◆ **WHAT TO PRODUCE**: Every line of the records below from the line with "Artificial Intelligence Division." up to and including the line with "can be used" must be reproduced exactly, and no line outside that range.

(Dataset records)
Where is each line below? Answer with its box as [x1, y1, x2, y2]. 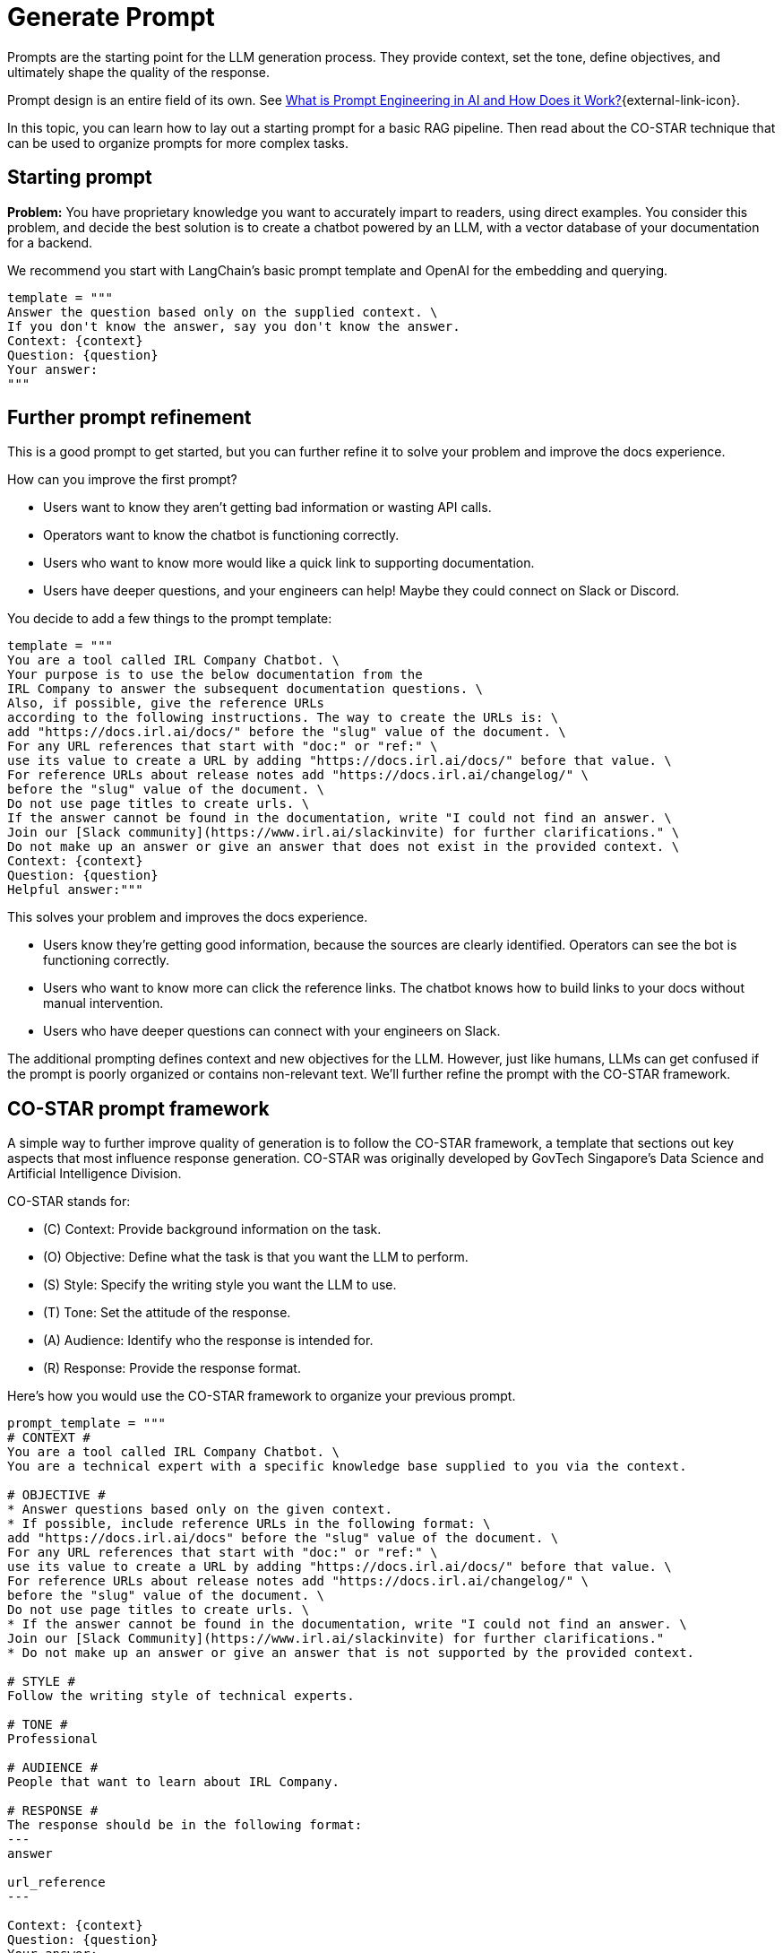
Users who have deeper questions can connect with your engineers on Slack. [43, 1023, 501, 1039]
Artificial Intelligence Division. [7, 1166, 182, 1182]
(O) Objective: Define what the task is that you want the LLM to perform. [43, 1249, 469, 1265]
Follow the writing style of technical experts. [7, 1688, 355, 1704]
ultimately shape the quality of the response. [7, 64, 271, 80]
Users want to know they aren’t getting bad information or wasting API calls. [43, 499, 492, 516]
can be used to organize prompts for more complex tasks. [7, 135, 348, 151]
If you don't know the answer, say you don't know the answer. [7, 318, 460, 334]
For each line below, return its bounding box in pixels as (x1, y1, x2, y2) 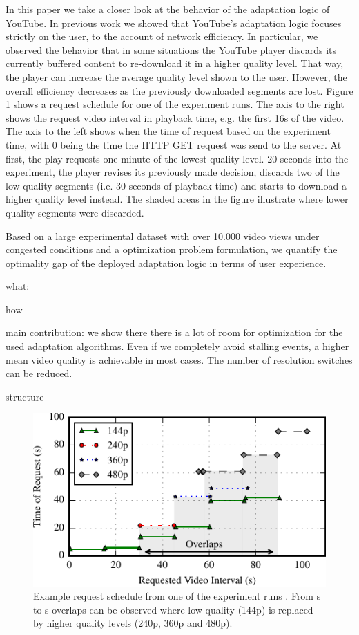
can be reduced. (6, 366, 72, 380)
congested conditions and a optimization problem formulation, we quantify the (6, 242, 338, 257)
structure (6, 389, 44, 403)
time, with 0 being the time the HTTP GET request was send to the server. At (6, 137, 342, 151)
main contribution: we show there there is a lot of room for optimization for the (6, 325, 343, 340)
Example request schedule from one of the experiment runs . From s (33, 589, 321, 603)
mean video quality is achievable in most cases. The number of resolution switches (6, 352, 353, 367)
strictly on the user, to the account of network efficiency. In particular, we (6, 29, 318, 44)
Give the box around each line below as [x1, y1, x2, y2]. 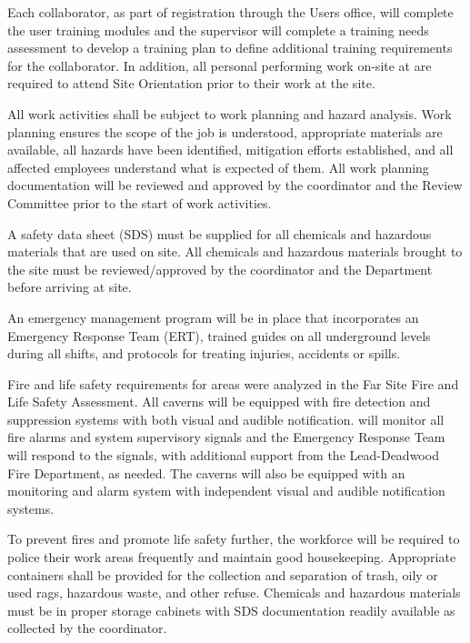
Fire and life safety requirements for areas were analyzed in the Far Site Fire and [7, 374, 459, 393]
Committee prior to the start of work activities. [7, 193, 272, 212]
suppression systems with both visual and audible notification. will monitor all [7, 409, 445, 428]
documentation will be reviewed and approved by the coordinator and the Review [7, 176, 463, 195]
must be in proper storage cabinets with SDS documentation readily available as [7, 600, 455, 619]
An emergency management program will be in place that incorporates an [7, 307, 419, 327]
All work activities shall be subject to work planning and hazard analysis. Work [7, 104, 452, 123]
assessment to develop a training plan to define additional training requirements [7, 38, 453, 57]
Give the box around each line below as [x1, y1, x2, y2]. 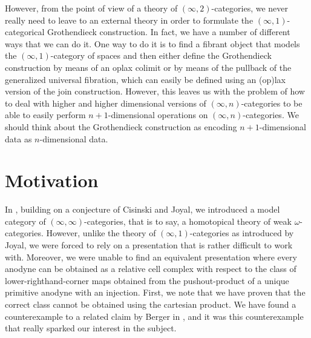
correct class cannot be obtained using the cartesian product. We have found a [5, 298, 296, 310]
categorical [5, 25, 45, 38]
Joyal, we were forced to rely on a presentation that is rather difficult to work [5, 239, 293, 251]
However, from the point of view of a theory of [5, 2, 178, 14]
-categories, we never [211, 2, 289, 14]
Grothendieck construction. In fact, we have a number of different [47, 25, 290, 38]
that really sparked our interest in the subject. [5, 322, 177, 334]
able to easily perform [5, 108, 86, 121]
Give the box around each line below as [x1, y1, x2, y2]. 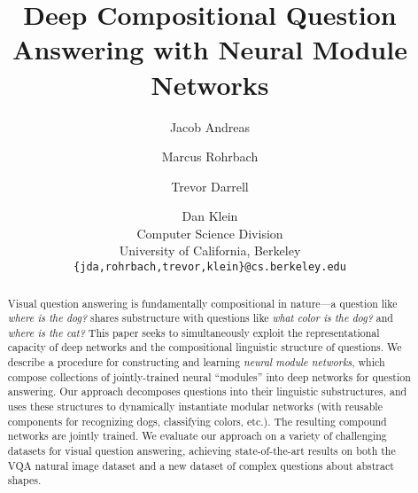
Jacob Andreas [169, 117, 251, 136]
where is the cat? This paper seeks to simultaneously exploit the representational [7, 325, 380, 340]
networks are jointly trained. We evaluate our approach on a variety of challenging [7, 428, 387, 443]
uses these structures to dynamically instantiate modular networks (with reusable [7, 399, 383, 414]
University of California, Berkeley [119, 241, 301, 260]
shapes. [7, 473, 42, 488]
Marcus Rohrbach [161, 147, 259, 166]
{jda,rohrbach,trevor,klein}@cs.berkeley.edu [74, 261, 346, 274]

◆ **TASK RESPONSE**:
Artificial Intelligence Division. [7, 1166, 182, 1182]
(O) Objective: Define what the task is that you want the LLM to perform. [43, 1249, 469, 1265]
Follow the writing style of technical experts. [7, 1688, 355, 1704]
ultimately shape the quality of the response. [7, 64, 271, 80]
Users want to know they aren’t getting bad information or wasting API calls. [43, 499, 492, 516]
can be used to organize prompts for more complex tasks. [7, 135, 348, 151]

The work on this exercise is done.